As for me, I think if marriage is good for straight people, it’s good for gay people. Period. I also think that there’s no reason to believe allowing equal access to marriage for homosexual couples opens the door for legal recognition of polygamous, polyamorous, incestuous or other relationships.
nick,
what i don’t get is, I assume that the hypothetical same-sex unmarried couple is made of 2 folks with benefits at their own jobs, and so their marriage would only shuffle around the health plan, one company losing a subscriber, one company gaining one. Or they elect to not change it up.

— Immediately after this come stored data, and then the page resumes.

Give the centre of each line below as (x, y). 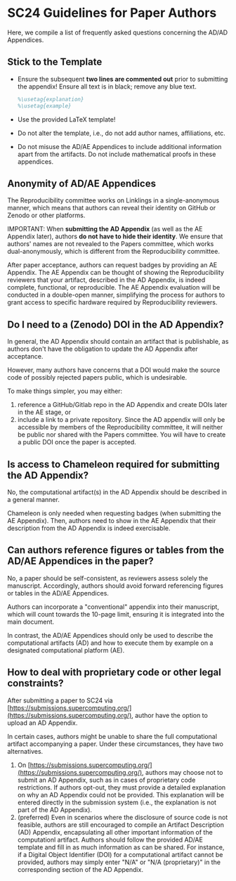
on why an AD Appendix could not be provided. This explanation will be (121, 795)
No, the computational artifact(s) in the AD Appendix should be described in (117, 492)
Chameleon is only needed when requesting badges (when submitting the (114, 513)
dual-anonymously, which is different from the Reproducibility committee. (113, 252)
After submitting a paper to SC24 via (60, 700)
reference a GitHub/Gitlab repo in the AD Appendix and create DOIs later (122, 405)
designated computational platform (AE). (66, 650)
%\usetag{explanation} (51, 99)
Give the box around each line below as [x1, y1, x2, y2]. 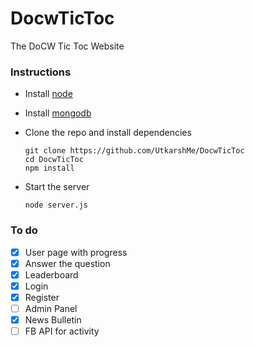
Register [24, 291, 60, 303]
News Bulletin [24, 313, 82, 326]
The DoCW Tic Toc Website [10, 40, 125, 52]
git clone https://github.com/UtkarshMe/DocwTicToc [24, 146, 245, 156]
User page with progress [24, 246, 128, 258]
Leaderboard [24, 268, 79, 281]
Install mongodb [24, 107, 92, 119]
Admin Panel [24, 302, 78, 314]
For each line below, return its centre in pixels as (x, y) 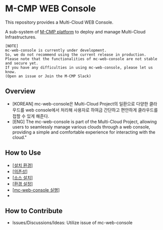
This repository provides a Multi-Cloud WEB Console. (59, 22)
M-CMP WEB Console (50, 9)
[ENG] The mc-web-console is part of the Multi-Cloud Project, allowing (84, 122)
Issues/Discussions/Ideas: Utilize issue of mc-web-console (72, 223)
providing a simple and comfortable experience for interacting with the (84, 132)
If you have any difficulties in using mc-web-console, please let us (79, 67)
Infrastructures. (21, 37)
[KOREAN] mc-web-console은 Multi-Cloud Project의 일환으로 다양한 (80, 103)
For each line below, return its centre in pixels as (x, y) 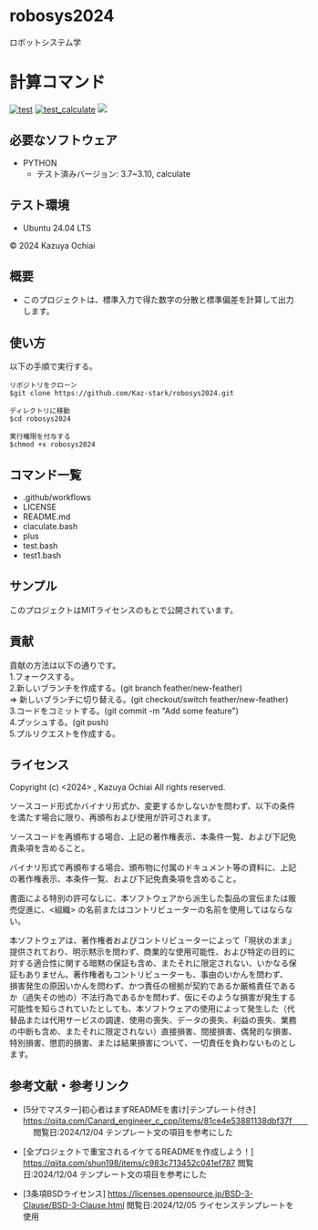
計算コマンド (58, 82)
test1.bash (42, 555)
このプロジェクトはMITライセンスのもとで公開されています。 (124, 610)
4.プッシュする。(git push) (59, 722)
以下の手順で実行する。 (53, 366)
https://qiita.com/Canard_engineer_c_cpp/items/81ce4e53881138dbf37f (157, 1121)
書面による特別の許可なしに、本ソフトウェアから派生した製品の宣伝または (149, 898)
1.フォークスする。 (44, 676)

of course, some marriages, same sex or not, involve a job-insured person and a non-insured person. but are wannebe-married gay people any more likely to be in this situation? And of course like you say, there’s not really *that* many of them y’all there.
Excellent question, cchrissy!
First, when both spouses in a married couple have health benefits provided, they can often enjoy double coverage, thus eliminating copays and deductibles, so they can save money (depending on whether a company pays the spousal premium, etc.) Similarly, one spouse may have a better and/or lower-premium plan available, allowing them to choose the most cost-effective option. Finally, even where one job “provides” health insurance, it may not be very useful. One of my past employers had a great plan when they hired me, and they paid the full premium. Within a year, however, they switched to a plan that paid NOTHING until I had paid out $2,000.00 per year, out of pocket. A year after that, they moved to one that paid nothing until the family had paid out $6,000.00 in out of pocket health expenses. The two latter plans were like having no health insurance at all, since you had zero coverage until a truly catastrophic health emergency occurred. In such a case, the other spouse may have a REAL health care plan.

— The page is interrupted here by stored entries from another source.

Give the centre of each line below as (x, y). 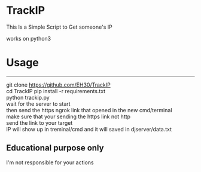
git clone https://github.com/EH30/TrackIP (58, 85)
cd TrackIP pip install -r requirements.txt (56, 91)
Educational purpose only (55, 148)
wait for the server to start (38, 104)
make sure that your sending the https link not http (68, 116)
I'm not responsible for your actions (50, 162)
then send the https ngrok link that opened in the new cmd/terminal (89, 110)
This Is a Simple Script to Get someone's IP (59, 27)
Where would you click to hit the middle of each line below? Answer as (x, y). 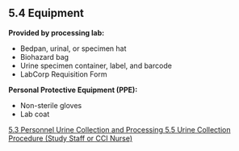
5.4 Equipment (46, 13)
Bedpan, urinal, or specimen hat (73, 48)
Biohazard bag (44, 57)
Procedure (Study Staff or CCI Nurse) (71, 138)
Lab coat (35, 114)
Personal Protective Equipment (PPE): (73, 90)
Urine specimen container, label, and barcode (96, 65)
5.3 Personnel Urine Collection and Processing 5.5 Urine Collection (119, 129)
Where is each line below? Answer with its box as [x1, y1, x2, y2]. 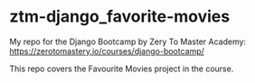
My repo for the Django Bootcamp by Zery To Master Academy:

Maybe I’ve been clear as mud, but the point is, spouses have more opportunity for better, less-expensive care.
ok Nick,
so, marriage doubles people’s chancing of getting a “good” health plan, and therefore keeping people legally single means half those people will have worse coverage.
and if we assume that worse coverage is cheaper coverage from the employer’s standpoint, and that all else is equal… ok.
the economist in me wants to yell about how the more expensive benefits aren’t borne by companies, but are part of the compensation package and so in salary or other benefits the higher cost must be accounted for. but anyway…
cchrissy,
We don’t disagree. I wasn’t justifying the conservative money argument. I was condemning it.
Of course, we’re speaking of only one benefit of marriage here. In Washington state (where I live) there are over 400 legal rights and responsibilities pertaining to marriage. Yesterday, Washington’s first domestic partnership law went into effect, granting 23 of those rights. I’m grateful for that, mind you, but we have a long way to go. On the Federal level, there are over 1,000 rights and responsibilities pertaining to marriage.
A compromise: How about society gets rid of marriage all together? No state has the right to grant a marriage to a couple. All people who want to gain the benefits of joining together get a certificate of civil union, homosexual and heterosexual alike. These certificates of civil union grant all the rights and responsibilities that the present day marriage contracts grant; tax breaks, health whatever (I dislike to call it coverage for obvious reasons.) and so forth.
Now, if the couple isn’t satisfied with being united civilly, then that couple (both homo and hetero) can seek solemnization from a religious institution who has the rights to grant the title of marriage. On paper they are two different things but on earth, they are one and the same in that there are no added benefits from a state’s perspective. Therefore, if a homosexual couple wants to be (and i use this loosely) “ratified by God”, they just have to find an institution that will solemnize their civil union.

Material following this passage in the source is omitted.